▸ Description of the task:
Please reproduce exactly the lines from the start of the records through the one containing "before the storm", and nothing more.

□ □ □ □ □ □ □

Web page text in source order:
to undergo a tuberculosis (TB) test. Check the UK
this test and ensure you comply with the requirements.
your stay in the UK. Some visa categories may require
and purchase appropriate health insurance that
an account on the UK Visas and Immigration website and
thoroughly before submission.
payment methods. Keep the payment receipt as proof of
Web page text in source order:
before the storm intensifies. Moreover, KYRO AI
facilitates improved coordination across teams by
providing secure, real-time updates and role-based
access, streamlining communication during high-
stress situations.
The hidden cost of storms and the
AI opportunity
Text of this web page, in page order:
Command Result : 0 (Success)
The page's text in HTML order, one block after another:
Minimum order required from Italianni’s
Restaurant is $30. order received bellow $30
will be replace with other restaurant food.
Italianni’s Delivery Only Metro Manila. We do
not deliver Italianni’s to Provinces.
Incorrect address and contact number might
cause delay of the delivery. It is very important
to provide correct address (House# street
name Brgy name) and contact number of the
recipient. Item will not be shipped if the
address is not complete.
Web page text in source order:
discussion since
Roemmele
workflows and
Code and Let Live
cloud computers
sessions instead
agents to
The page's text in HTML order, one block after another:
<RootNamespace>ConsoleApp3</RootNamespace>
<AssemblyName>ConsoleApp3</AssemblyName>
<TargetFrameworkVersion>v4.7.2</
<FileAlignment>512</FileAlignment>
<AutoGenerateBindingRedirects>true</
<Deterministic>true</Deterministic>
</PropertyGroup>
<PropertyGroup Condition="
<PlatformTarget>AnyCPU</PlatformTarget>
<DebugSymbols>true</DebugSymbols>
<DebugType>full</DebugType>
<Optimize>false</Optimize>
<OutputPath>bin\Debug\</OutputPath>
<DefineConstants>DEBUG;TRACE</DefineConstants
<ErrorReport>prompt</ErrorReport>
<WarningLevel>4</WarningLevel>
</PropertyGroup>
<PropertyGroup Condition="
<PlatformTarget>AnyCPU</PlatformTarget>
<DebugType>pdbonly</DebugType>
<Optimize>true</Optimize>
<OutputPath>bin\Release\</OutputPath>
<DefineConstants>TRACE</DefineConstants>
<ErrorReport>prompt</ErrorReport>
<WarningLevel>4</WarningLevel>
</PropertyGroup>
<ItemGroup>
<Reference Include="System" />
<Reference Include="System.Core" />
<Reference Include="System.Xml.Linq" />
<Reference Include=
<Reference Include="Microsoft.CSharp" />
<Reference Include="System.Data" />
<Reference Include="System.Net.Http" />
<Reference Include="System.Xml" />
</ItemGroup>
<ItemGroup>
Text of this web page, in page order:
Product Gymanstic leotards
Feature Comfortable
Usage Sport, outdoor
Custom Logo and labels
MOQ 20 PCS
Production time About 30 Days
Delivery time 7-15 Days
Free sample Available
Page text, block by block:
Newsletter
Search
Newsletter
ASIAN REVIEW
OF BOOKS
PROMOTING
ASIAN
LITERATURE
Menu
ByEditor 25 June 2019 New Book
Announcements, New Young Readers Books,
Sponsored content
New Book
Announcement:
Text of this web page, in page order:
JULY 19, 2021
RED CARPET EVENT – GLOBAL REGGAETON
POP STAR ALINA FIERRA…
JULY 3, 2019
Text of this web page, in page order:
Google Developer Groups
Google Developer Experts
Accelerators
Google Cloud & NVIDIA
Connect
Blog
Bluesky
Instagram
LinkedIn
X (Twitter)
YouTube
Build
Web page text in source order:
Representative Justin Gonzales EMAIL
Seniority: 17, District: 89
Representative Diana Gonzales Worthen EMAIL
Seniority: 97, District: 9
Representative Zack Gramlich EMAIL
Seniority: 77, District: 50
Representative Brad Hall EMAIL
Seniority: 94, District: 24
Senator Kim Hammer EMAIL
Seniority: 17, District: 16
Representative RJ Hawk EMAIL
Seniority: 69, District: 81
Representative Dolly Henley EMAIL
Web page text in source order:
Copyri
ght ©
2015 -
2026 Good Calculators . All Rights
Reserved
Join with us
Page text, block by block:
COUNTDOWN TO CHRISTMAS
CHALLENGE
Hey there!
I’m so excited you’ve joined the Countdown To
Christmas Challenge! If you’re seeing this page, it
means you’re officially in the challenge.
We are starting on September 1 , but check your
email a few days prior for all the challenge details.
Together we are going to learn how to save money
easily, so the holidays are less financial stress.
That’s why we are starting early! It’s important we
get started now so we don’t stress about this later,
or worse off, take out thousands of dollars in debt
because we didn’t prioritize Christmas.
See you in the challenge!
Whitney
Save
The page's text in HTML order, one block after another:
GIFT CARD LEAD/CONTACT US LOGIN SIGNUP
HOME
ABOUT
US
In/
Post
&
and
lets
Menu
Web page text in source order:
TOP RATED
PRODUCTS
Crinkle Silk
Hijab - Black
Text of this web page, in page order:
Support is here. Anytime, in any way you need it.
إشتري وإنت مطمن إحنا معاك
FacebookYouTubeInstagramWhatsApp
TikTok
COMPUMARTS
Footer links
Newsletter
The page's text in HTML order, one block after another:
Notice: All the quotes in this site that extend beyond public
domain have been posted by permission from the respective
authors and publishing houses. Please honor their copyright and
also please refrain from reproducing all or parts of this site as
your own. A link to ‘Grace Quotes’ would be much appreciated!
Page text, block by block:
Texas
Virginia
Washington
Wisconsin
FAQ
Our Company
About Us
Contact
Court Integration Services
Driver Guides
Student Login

□ □ □ □ □ □ □

▸ Output below:
Web page text in source order:
to undergo a tuberculosis (TB) test. Check the UK
this test and ensure you comply with the requirements.
your stay in the UK. Some visa categories may require
and purchase appropriate health insurance that
an account on the UK Visas and Immigration website and
thoroughly before submission.
payment methods. Keep the payment receipt as proof of
Web page text in source order:
before the storm intensifies. Moreover, KYRO AI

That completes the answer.